Григорий заметил это смущение, и сердце в нем так и екнуло.

Однако он не показал и вида, что заметил что-то странное и в глазах и в тоне Чекалкина, и отошел прочь.

“Что это значит? Уж не пустили ли про Груню какие-нибудь подлые слухи? От подлых кронштадтских баб это станет. Злятся на Груню, что на их не похожа!” — думал Григорий и решил, как отпустят на берег, повидать одного старого знакомого матроса с корабля и дознаться от него, в чем дело.

Несколько взволнованный, Григорий хотел было спуститься вниз, чтоб приняться за письмо к Груне, как его нагнал судовой писарь и, подавая ему конверт, проговорил:

— Вместе с казенными пакетами с флагманского корабля и тебе пакетец есть, Кислицын. Верно, от дражайшей супруги!

— Должно быть! — смущенно ответил Григорий, обрадованный и вместе с тем изумленный письму от жены, которого не ждал, так как не хотел, чтоб кто-нибудь посторонний был посредником между ними.

Сама Груня кое-как читала, но писать не умела.

Григорий спустился вниз на кубрик и, усевшись на рундуке, вскрыл конверт, и едва только прочел первые строки анонимного произведения Иванова, как сердце упало в нем и лицо его исказилось выражением ужаса, злобы и страдания.

Он дочитал внимательно это письмо, столь обстоятельное и подробное, упоминавшее даже о заложенных двух платьях и шубке, спрятал его в карман, и на него словно бы напал столбняк. Он стоял недвижно, с застывшим, помутившимся взглядом, с беспомощно опущенными руками.

Появление какого-то матроса заставило его прийти в себя, почувствовать прилив бешеной ревности и сознать, что какое-то ужасное, тяжкое горе внезапно мучительно обрушилось на него, и в то же время какая-то смутная надежда, что все, что написано, неправда, клевета, мгновениями проникала в его душу и несколько облегчала его.

Он был словно в каком-то тумане и чувствовал только, что ему больно, невыносимо больно и что надо узнать поскорей всю правду.

Переживая эти страдания глубоко любящего и ревнивого человека, Григорий, однако, имел мужество скрывать их от посторонних глаз. Лицо его было только напряженнее и суровее и глаза возбужденнее.

В душевных страданиях, то веря, то не веря тому, что написано о жене, то готовый перервать горло подлому писаришке, то с презрением отгонявший мысль, будто он мог быть полюбовником жены, провел Григорий утро, и когда после пополудня команду отпустили на берег, он тотчас нанял финку и поехал на корабль, где служил его знакомый старый матрос.

Через полчаса Григорий вернулся на бриг мрачнее ночи.

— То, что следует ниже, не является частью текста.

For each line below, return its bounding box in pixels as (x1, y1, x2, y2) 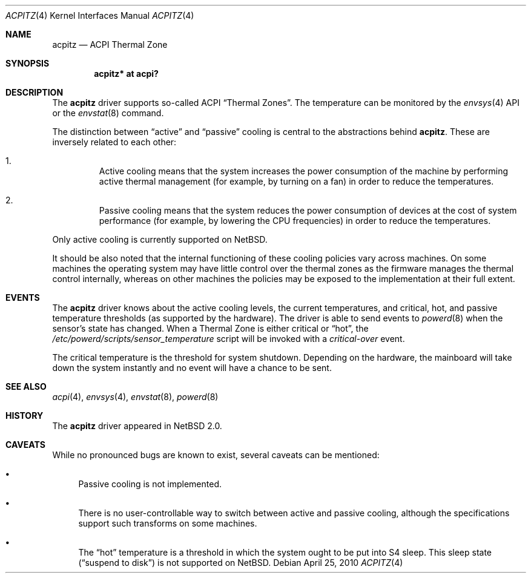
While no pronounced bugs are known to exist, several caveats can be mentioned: (52, 450, 380, 460)
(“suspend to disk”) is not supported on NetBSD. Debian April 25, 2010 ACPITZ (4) (78, 557, 403, 568)
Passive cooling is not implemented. (78, 479, 222, 489)
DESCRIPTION (5, 87, 64, 97)
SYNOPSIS (5, 58, 50, 68)
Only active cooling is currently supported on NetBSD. (52, 234, 268, 245)
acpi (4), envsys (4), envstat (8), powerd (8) (52, 392, 219, 402)
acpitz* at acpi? (94, 68, 159, 79)
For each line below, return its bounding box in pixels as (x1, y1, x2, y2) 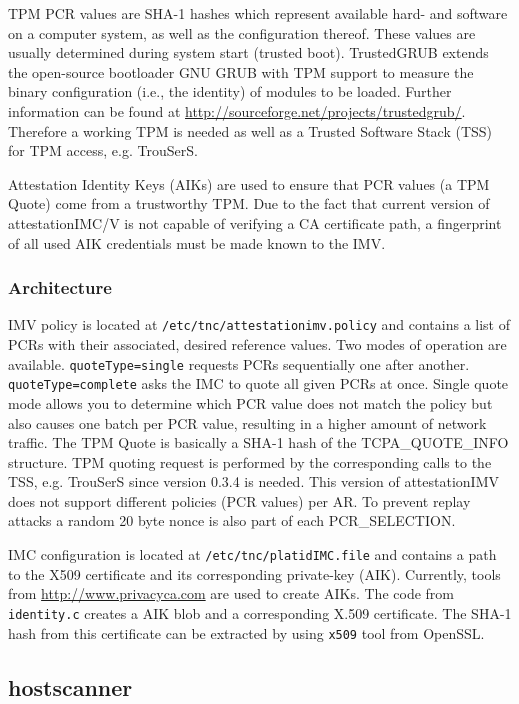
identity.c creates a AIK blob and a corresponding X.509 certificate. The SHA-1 (8, 602, 512, 623)
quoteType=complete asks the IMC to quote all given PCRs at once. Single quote (8, 373, 509, 394)
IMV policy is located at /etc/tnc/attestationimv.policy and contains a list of (8, 314, 510, 335)
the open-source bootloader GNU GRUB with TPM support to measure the (8, 61, 474, 82)
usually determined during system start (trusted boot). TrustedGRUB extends (8, 42, 489, 63)
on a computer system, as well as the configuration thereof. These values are (8, 22, 476, 43)
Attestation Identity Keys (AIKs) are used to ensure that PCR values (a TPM (8, 173, 490, 194)
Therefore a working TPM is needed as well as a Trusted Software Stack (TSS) (8, 120, 493, 141)
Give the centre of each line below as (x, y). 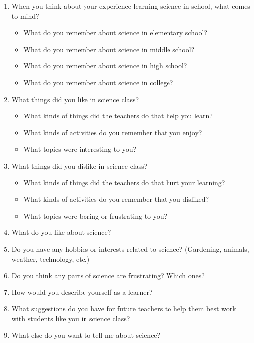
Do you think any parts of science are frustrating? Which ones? (108, 275)
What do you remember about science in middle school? (109, 49)
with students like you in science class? (71, 318)
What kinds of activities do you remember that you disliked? (116, 199)
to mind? (25, 16)
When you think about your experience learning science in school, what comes (131, 6)
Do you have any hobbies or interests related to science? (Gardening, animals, (130, 249)
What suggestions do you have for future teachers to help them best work (124, 309)
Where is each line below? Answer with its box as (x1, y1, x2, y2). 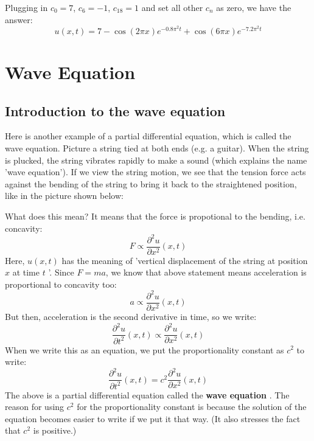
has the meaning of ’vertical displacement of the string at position (61, 254, 308, 266)
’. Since (48, 266, 74, 279)
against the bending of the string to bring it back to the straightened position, (5, 177, 297, 190)
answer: (5, 13, 33, 26)
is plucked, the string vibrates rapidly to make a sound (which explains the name (5, 153, 307, 166)
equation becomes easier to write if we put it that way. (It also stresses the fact (5, 412, 301, 425)
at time (12, 266, 40, 279)
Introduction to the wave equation (5, 101, 226, 120)
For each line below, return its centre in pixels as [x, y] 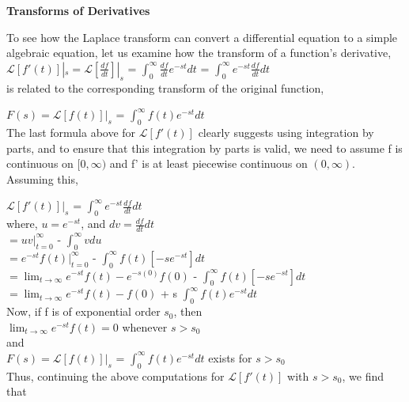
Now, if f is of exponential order [83, 311]
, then [188, 311]
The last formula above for [71, 132]
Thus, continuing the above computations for [116, 375]
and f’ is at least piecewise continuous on [208, 163]
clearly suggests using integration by [286, 132]
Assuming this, [42, 178]
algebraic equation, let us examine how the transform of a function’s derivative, [199, 53]
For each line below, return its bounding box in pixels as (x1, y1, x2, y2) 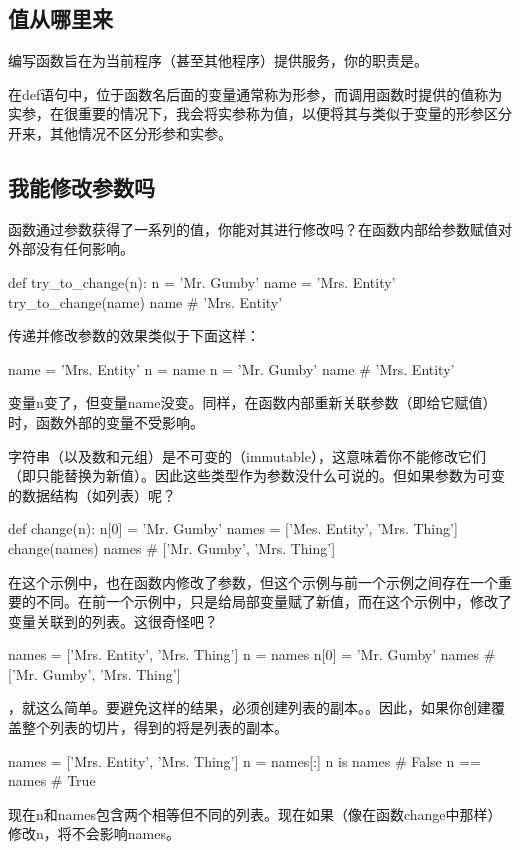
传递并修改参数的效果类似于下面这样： (8, 325, 260, 346)
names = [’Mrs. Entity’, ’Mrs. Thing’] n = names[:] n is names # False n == (8, 750, 481, 771)
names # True (8, 770, 96, 791)
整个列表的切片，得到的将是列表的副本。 (21, 717, 288, 738)
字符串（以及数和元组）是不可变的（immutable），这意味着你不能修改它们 (8, 445, 486, 466)
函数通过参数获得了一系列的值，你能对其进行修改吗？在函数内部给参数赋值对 (8, 218, 512, 239)
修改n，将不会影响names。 (8, 823, 180, 844)
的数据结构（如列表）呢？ (8, 484, 176, 505)
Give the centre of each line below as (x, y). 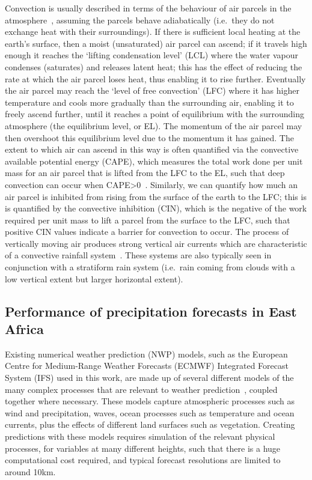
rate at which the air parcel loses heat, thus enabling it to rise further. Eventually (155, 78)
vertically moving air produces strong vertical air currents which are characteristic (156, 243)
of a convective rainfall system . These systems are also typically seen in (138, 255)
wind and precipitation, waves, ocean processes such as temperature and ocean (150, 412)
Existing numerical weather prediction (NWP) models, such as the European (146, 354)
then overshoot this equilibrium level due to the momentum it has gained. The (149, 137)
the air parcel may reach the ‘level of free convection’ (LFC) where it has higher (152, 90)
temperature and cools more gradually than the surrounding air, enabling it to (149, 102)
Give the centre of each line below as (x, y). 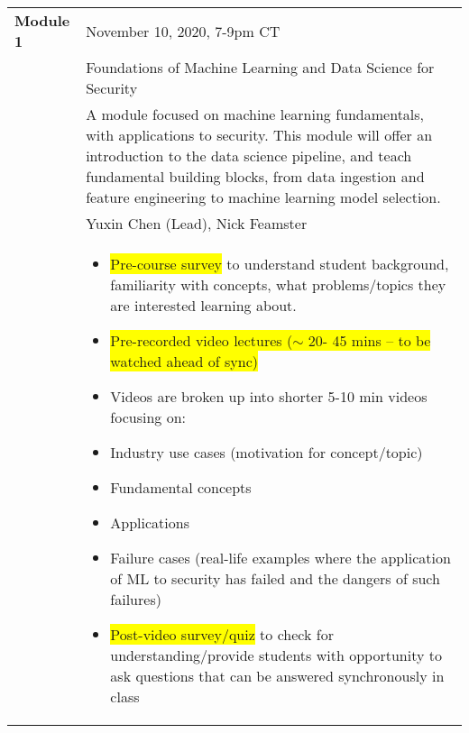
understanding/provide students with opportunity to (276, 655)
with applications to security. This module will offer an (259, 135)
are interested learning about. (203, 305)
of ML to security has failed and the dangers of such (275, 578)
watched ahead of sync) (184, 361)
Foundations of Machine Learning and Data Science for (260, 67)
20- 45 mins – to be (369, 340)
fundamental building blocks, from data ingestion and (255, 176)
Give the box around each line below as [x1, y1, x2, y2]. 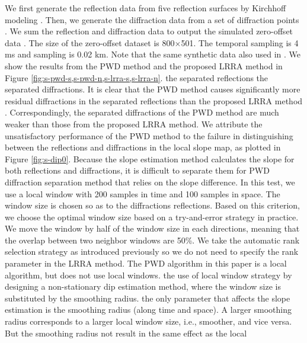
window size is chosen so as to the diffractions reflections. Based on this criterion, [5, 199, 300, 211]
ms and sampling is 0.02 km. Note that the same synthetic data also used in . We [5, 48, 301, 60]
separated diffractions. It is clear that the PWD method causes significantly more [5, 83, 300, 95]
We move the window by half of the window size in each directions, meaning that [5, 222, 300, 235]
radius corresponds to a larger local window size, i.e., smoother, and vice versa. [5, 315, 292, 328]
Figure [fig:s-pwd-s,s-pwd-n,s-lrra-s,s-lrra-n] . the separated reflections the [5, 71, 268, 84]
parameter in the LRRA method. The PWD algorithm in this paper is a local [5, 257, 287, 270]
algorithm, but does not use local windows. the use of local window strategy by [5, 268, 292, 281]
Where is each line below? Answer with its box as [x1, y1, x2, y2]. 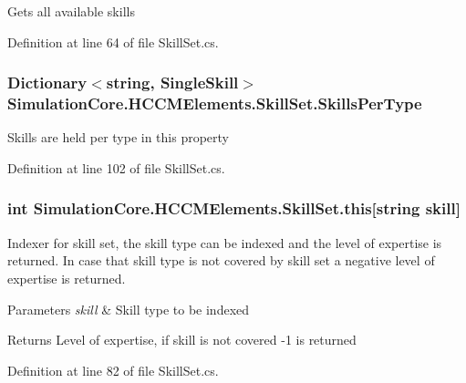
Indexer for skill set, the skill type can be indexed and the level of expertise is [7, 233, 442, 252]
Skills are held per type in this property [7, 128, 230, 147]
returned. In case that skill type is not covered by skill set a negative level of [7, 251, 435, 270]
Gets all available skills [7, 2, 135, 20]
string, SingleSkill [106, 71, 239, 94]
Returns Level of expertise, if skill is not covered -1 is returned [7, 330, 357, 349]
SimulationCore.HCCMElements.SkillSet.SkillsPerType [7, 92, 422, 115]
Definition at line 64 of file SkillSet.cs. [7, 32, 219, 51]
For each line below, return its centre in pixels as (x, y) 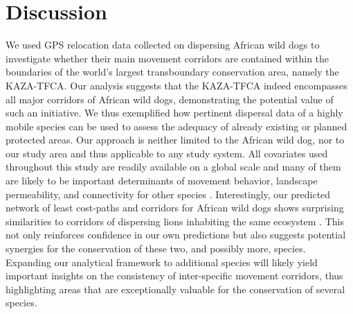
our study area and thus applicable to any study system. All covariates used (167, 153)
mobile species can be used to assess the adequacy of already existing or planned (176, 126)
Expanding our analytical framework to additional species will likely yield (162, 262)
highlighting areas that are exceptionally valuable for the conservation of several (175, 289)
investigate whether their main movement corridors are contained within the (168, 58)
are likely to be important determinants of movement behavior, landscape (162, 181)
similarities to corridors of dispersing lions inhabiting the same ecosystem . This (175, 221)
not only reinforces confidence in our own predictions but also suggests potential (176, 235)

Старый матрос подтвердил, что слухи о подлеце Ваське ходили и что он видел Аграфену, сильно заскучившую и исхудавшую.

XV

На бриге все скоро заметили, что Кислицын осунулся и сделался мрачен и неразговорчив, и догадывались о причине. Вся команда уж знала, что Кислицына Грунька “связалась” с писарем, и все матросы, любившие и уважавшие Григория, жалели его, хотя в то же время и осуждали за то, что он, кажется, умственный матрос, а так убивается из-за бабы.

— Из-за их не стоит убиваться-то. Потому, известно, баба — самая обманная тварь, какая только есть на свете! — авторитетно говорил по этому поводу пожилой матрос Гайка, жена которого действительно могла внушить ему такие нелестные понятия о женщинах вообще. — Скажем теперь так: ты из-за нее убиваешься, а она в тую ж пору перед кем-нибудь зенками, подлая, вертит или подолом, вроде как угорь, повиливает… А по-моему, братцы, так: чуть начала пошаливать — избей ты ее до последнего дрызга и плюнь…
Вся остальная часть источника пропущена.